Tabel 4.23 Tabel Perbandingan Elemen Kerja Sebelum dan Sesudah Dilakukan Perbaikan pada SK1 Tidak ada perubahan pada SK1 karena tidak ada elemen pekerjaan yang dikurangi ataupun yang ditambahkan pada SK1.

Tabel 4.24 Tabel Perbandingan Elemen Kerja Sebelum dan Sesudah Dilakukan Perbaikan pada SK2 Tidak ada perubahan pada SK2 karena tidak ada elemen pekerjaan yang dikurangi ataupun yang ditambahkan pada SK2.
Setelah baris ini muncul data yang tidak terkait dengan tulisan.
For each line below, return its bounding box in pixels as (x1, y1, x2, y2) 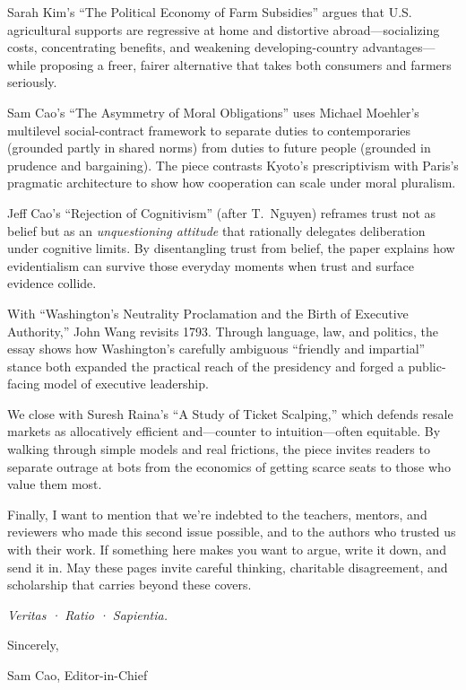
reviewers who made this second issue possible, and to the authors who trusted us (7, 522, 456, 541)
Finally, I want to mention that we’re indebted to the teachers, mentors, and (7, 504, 427, 523)
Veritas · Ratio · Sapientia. (7, 605, 168, 624)
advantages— (362, 38, 436, 57)
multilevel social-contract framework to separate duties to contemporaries (7, 120, 411, 139)
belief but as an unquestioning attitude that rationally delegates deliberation (7, 221, 426, 240)
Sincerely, (7, 635, 59, 654)
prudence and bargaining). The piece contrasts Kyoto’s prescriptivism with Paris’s (7, 155, 459, 174)
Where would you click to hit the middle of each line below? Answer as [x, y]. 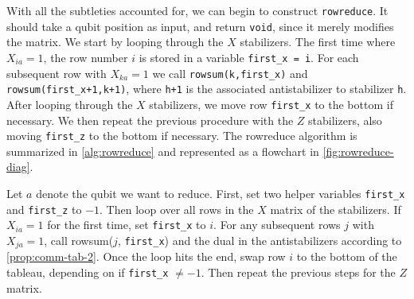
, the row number [86, 57]
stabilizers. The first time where [318, 42]
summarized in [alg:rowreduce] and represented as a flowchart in [163, 151]
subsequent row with [57, 73]
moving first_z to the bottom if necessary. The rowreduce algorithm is [182, 136]
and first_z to [44, 209]
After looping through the [70, 104]
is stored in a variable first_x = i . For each [249, 57]
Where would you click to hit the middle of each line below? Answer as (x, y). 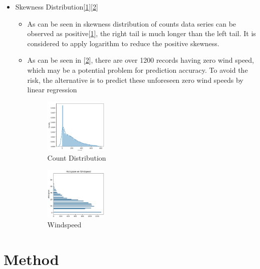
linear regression (52, 90)
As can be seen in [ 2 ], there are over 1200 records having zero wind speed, (141, 60)
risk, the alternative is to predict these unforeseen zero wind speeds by (135, 80)
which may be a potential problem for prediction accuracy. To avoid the (138, 70)
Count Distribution (77, 157)
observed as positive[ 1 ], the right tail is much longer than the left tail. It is (142, 33)
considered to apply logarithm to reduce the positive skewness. (123, 43)
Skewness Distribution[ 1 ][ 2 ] (57, 7)
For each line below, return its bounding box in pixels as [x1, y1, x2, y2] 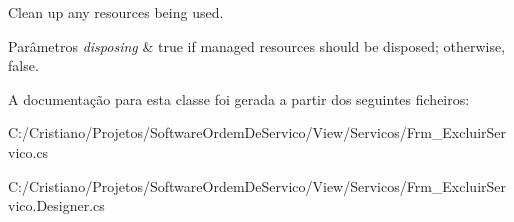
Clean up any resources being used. [8, 2, 224, 22]
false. [8, 55, 39, 76]
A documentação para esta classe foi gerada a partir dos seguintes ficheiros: [8, 88, 470, 109]
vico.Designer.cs [8, 195, 105, 216]
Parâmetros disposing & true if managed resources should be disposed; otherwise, [8, 35, 506, 56]
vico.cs [8, 141, 49, 162]
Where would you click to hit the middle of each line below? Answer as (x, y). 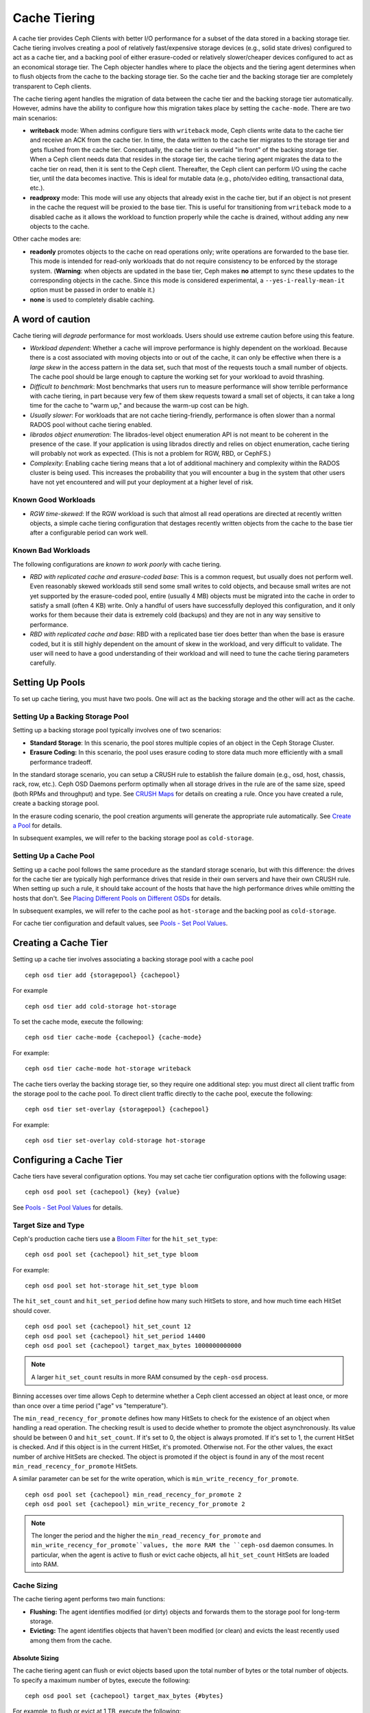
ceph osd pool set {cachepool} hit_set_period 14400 (115, 1336)
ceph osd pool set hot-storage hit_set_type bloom (112, 1286)
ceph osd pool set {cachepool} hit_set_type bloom (112, 1255)
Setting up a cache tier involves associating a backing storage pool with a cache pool (133, 959)
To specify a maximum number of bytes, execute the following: (102, 1680)
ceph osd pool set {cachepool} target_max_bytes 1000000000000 (133, 1346)
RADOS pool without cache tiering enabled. (91, 425)
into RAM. (45, 1564)
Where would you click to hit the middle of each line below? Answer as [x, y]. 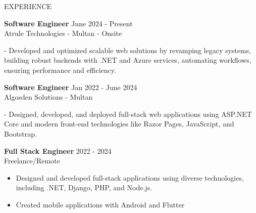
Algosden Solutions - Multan [48, 97]
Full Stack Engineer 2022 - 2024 [58, 151]
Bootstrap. [20, 133]
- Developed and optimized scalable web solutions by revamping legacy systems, [128, 50]
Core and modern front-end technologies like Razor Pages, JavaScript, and [119, 124]
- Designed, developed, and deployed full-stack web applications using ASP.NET [128, 114]
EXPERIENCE [28, 6]
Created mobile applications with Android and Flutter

Tabel 4.25 Tabel Perbandingan Elemen Kerja Sebelum dan Sesudah Dilakukan Perbaikan pada SK3 Ada penambahan elemen pekerjaan pada SK3, sehingga waktu siklus pada SK3 berubah dari 29 detik bertambah menjadi 45 detik. Elemen pekerjaan diambil dari SK5 yaitu elemen pekerjaan 8 (EK8) Baritori. Tabel 4.26 Tabel Perbandingan Elemen Kerja Sebelum dan Sesudah Dilakukan Perbaikan pada SK4 Ada penambahan elemen pekerjaan pada SK4, sehingga waktu siklus pada SK4 berubah dari 29 detik bertambah menjadi 43 detik. Elemen pekerjaan diambil dari SK5 yaitu elemen pekerjaan 9 (EK9) Buffing. Tabel 4.27 Tabel Perbandingan Elemen Kerja Sebelum dan Sesudah Dilakukan Perbaikan pada SK5

Pada SK5, kedua elemen pekerjaannya digabungkan ke SK3 dan SK4 sehingga tidak ada elemen pekerjaan lagi di SK5. Oleh karena itu MP5 dihilangkan. Tabel 4.28 Tabel Perbandingan Elemen Kerja Sebelum dan Sesudah Dilakukan Perbaikan pada SK6 Tidak ada perubahan elemen pekerjaan pada SK6. Hanya saja berubah menjadi SK5 dan MP5 karena MP5 yang sebelumnya sudah dihilangkan. Tabel 4.29 Tabel Perbandingan Elemen Kerja Sebelum dan Sesudah Dilakukan Perbaikan pada SK7 Sama seperti pada SK6, tidak ada perubahan elemen pekerjaan pada SK6. Hanya saja berubah menjadi SK6 dan MP6. Tabel 4.30 Tabel Perbandingan Elemen Kerja Sebelum dan Sesudah Dilakukan Perbaikan pada SK8

Ada penambahan elemen pekerjaan pada SK8, sehingga waktu siklus pada SK8 berubah dari 33 detik bertambah menjadi 51 detik. Elemen pekerjaan diambil dari SK9 yaitu elemen pekerjaan 13 (EK13) QC2. Terjadi perubahan nama menjadi SK7 dan MP7 Tabel 4.31 Tabel Perbandingan Elemen Kerja Sebelum dan Sesudah Dilakukan Perbaikan pada SK9 Pada SK9, elemen pekerjaannya digabungkan ke SK8 sehingga tidak ada elemen pekerjaan lagi di SK9. Oleh karena itu MP9 dihilangkan. Berikut ini merupakan grafik perubahan yang terjadi pada line profiling, berdasarkan jumlah MP yang digunakan : Gambar 4.9 Grafik Perubahan Jumlah MP 4.5.3 Layout Target Line Profiling Setelah dilakukan perbaikan, terjadi pengurangan MP pada line profiling, maka terjadi perubahan tata letak dari masing-masing WS. Di bawah ini merupakan layout dari WS line profiling yang sudah diubah :

Gambar 4.10 Layout existing line profiling Dengan adanya perubahan layout line profiling, maka terjadi perubahan flow material. Di bawah ini merupakan perubahan flow material pada line profiling setelah dilakukan improvement : Gambar 4.111 Flow Material Existing Condition pada Line Profiling Karena ada perubahan layout WS maka terjadi perubahan luas area pada line profiling, yaitu menjadi : Luas area = 12.00 x 6.00 = 60.00 m 2 Setelah dilakukan pengukuran area, maka terjadi pengurangan luas area sebesar 15.84 m 2 dari yang semula 75.84 m 2 menjadi 60.00 m 2 pada

line profiling. Berikut ini merupakan grafik perubahan yang terjadi pada line profiling berdasarkan area kerja yang digunakan : Gambar 4.12 Grafik Perubahan Luas Area Kerja Line Profiling 4.6 Membuat Standardisasi Kerja yang Baru Karena hasil yang ingi dicapai sudah sesuai dengan target, maka untuk selanjutnya dibuatlah standardisasi proses kerja yang baru sesuai dengan perbaikan yang sudah dilakukan. Namun untuk pembuatan standardisasi kerja yang baru tidak dibahas dalam penelitian ini.